Why Don't All Systematic Reviews Use a Meta-Analysis?

Systematic reviews do not always have meta-analyses, due to variations in the data. For a meta-analysis to be viable, the data from different studies must be sufficiently similar, or homogeneous, in terms of design, population, and interventions. When the data shows significant heterogeneity, meaning there are considerable differences among the studies, combining them could lead to skewed or misleading conclusions. Furthermore, the quality of the included studies is critical; if the studies are of low methodological quality, merging their results could obscure true effects rather than explain them.

Protocol

A plan or set of steps that defines how something will be done. Before carrying out a research study, for example, the research protocol sets out what question is to be answered and how information will be collected and analysed.

Source

Medical test

Any method for collecting additional information about the current or future health status of a patient.

Index test

The test under evaluation.

Target condition

The disease or condition that the index test is expected to detect.
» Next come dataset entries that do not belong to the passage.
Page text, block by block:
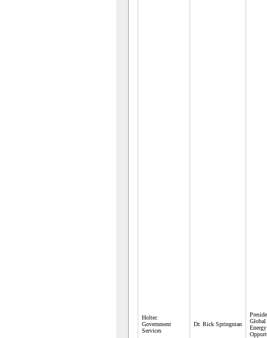
Holtec
Government
Services
Dr. Rick Springman
Global
Energy
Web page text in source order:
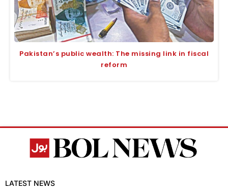
Pakistan’s public wealth: The missing link in fiscal
reform
LATEST NEWS
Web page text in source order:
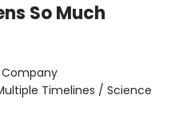
So Much
Company
Timelines / Science
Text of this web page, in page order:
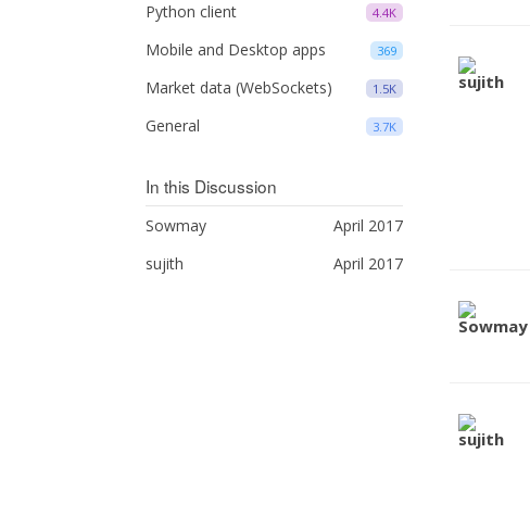
4.4K
Python client
369
Mobile and Desktop apps
1.5K
Market data (WebSockets)
3.7K
General
In this Discussion
April 2017
Sowmay
April 2017
sujith
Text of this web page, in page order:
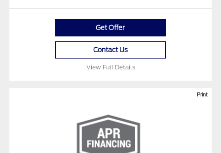
Get Offer
Contact Us
View Full Details
Print
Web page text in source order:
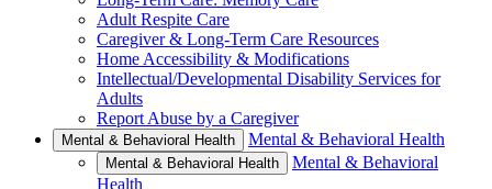
Adult Respite Care
Caregiver & Long-Term Care Resources
Home Accessibility & Modifications
Intellectual/Developmental Disability Services for
Adults
Report Abuse by a Caregiver
Mental & Behavioral Health Mental & Behavioral Health
Mental & Behavioral Health
Mental & Behavioral
Health
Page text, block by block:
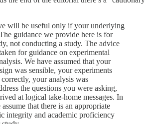
will be useful only if your underlying
guidance we provide here is for
not conducting a study. The advice
for guidance on experimental
We have assumed that your
was sensible, your experiments
your analysis was
the questions you were asking,
at logical take-home messages. In
that there is an appropriate
integrity and academic proficiency
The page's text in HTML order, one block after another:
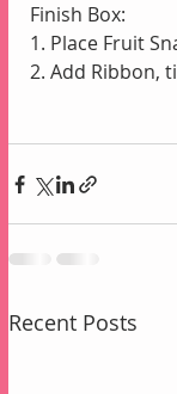
Finish Box:
1. Place Fruit
2. Add Ribbon,
Recent Posts
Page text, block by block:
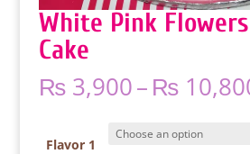
White Pink
Cake
₨3,900–₨
Flavor 1
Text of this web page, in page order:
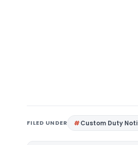
FILED UNDER Custom Duty
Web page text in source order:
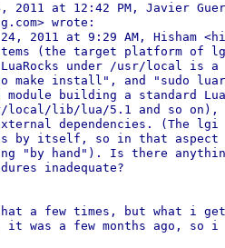
2011 at 12:42 PM, Javier
wrote:
2011 at 9:29 AM, Hisham
(the target platform of
under /usr/local is
make install", and "sudo
building a standard
local/lib/lua/5.1 and so on),
dependencies. (The
by itself, so in that
"by hand"). Is there
inadequate?
a few times, but what i get
was a few months ago, so i
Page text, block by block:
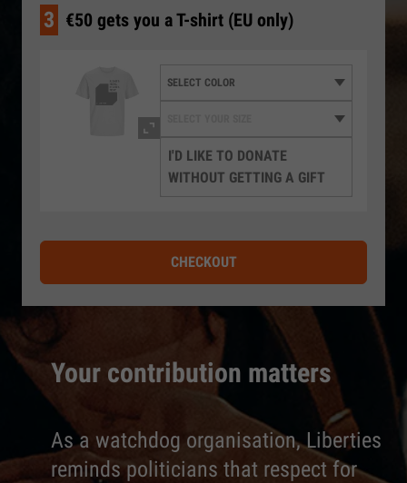
Your contribution matters
As a watchdog organisation, Liberties
reminds politicians that respect for
3 €50 gets you a T-shirt (EU only)
I'D LIKE TO DONATE
WITHOUT GETTING A GIFT
CHECKOUT
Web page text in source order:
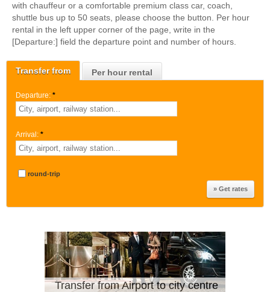
Transfer from Per hour rental
Departure: *
Arrival: *
round-trip
Transfer from Airport to city centre
with chauffeur or a comfortable premium class car, coach,
shuttle bus up to 50 seats, please choose the button. Per hour
rental in the left upper corner of the page, write in the
[Departure:] field the departure point and number of hours.
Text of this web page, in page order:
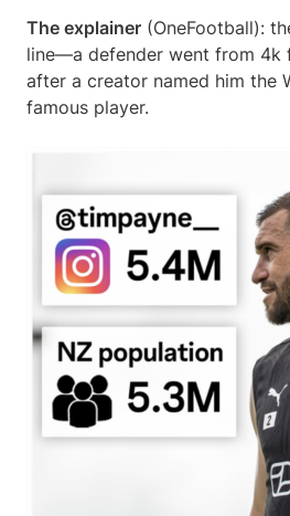
The explainer (OneFootball):
line—a defender went from 4k
after a creator named him the
famous player.
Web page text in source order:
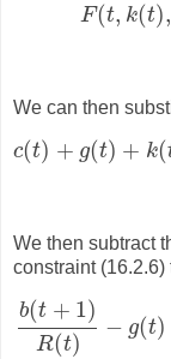
F(t, k(t),
F(
We can then
c(t) + g(t) + k(
c (t)+
We then subtract
constraint (16.2.6)
b(t + 1)
R(t)
− g(t)
b(t+1)R(
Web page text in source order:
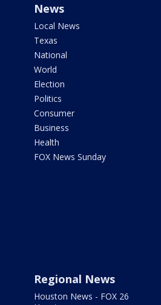
News
Local News
Texas
National
World
Election
Politics
Consumer
Business
Health
FOX News Sunday
Regional News
Houston News - FOX 26
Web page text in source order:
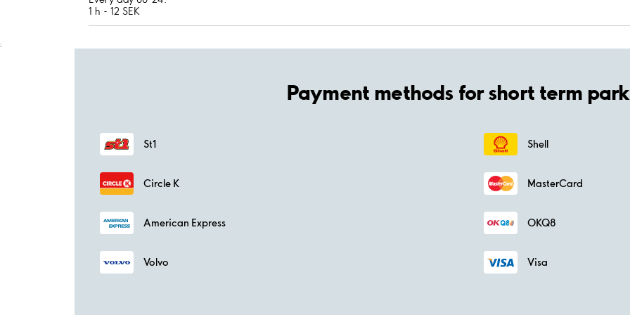
1 h - 12 SEK
;
Payment methods for short term
St1 Shell
Circle K MasterCard
American Express OKQ8
Volvo Visa
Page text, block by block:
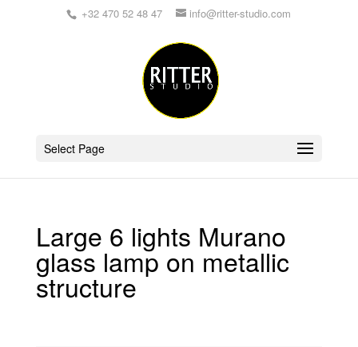
+32 470 52 48 47 info@ritter-studio.com
Select Page
Large 6 lights Murano
glass lamp on metallic
structure
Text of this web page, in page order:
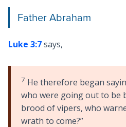
Father Abraham
Luke 3:7says,
7 He therefore began
who were going out to be
brood of vipers, who
wrath to come?”
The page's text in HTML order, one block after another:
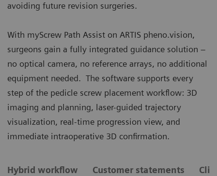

Clinical reference standard

The best available method for establishing the presence or absence of the target condition; a gold standard would be an error-free reference standard.

Sensitivity

Proportion of those with the target condition who test positive with the index test.

Specificity

Proportion of those without the target condition who test negative with the index test.

Intended use of the test

Whether the index test is used for diagnosis, screening, staging, monitoring, surveillance, prediction, prognosis, or other reasons.

Role of the test

The position of the index test relative to other tests for the same condition (for example, triage, replacement, add-on, new test).

Indeterminate results

Results that are neither positive or negative.